Dataset items
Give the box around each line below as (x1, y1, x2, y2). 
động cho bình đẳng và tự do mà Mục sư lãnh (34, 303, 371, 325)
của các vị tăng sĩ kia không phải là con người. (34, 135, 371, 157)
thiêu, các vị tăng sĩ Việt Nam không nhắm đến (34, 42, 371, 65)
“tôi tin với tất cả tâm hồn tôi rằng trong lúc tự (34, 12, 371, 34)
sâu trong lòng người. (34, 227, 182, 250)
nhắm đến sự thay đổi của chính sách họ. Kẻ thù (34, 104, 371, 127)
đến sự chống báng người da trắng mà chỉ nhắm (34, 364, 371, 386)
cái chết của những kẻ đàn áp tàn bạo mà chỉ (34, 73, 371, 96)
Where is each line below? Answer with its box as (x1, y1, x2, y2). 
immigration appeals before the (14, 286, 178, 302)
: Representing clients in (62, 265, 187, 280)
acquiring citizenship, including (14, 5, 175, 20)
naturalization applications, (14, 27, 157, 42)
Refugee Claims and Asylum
--
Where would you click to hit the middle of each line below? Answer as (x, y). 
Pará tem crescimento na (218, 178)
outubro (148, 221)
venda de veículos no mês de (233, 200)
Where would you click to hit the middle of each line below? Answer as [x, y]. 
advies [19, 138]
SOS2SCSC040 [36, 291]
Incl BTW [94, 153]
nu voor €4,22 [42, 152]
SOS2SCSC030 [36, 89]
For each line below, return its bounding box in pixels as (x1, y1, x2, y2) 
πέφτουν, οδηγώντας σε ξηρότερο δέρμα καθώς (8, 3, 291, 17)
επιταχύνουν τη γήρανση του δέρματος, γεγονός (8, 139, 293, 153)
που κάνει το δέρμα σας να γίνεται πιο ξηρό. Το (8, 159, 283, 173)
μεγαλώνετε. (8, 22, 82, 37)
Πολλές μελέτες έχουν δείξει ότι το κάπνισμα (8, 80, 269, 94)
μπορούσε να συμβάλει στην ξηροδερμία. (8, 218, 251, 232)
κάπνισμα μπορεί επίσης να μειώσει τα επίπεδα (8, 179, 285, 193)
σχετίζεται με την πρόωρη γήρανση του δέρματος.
---
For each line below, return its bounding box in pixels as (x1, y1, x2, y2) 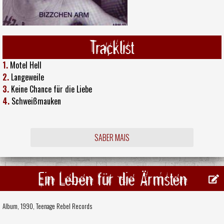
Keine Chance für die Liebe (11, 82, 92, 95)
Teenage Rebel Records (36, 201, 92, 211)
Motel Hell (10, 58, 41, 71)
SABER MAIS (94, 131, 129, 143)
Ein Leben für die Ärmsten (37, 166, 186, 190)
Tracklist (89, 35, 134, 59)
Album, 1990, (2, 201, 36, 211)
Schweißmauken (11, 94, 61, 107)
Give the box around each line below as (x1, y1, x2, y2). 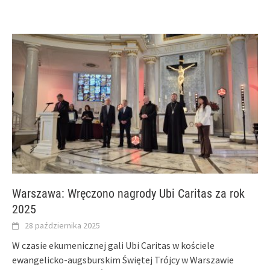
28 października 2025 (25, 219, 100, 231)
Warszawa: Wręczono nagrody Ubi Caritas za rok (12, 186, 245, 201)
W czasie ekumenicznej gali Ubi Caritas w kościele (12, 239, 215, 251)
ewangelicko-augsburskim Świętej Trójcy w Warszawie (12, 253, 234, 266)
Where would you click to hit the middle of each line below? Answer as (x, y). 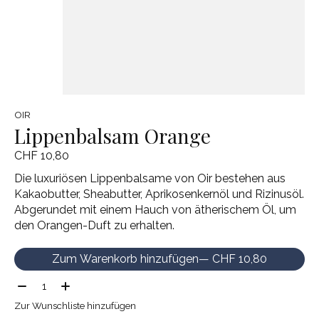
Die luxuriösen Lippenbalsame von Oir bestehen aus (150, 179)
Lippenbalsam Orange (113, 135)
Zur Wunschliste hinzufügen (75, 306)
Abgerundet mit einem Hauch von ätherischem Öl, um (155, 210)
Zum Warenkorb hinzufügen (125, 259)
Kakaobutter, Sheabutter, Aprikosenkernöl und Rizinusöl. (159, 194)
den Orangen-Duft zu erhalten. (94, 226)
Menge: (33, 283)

What the task requires
Please return every line of the records above that contains the word "γήρανση".

Answer for this exercise
επιταχύνουν τη γήρανση του δέρματος, γεγονός (8, 139, 293, 153)
σχετίζεται με την πρόωρη γήρανση του δέρματος.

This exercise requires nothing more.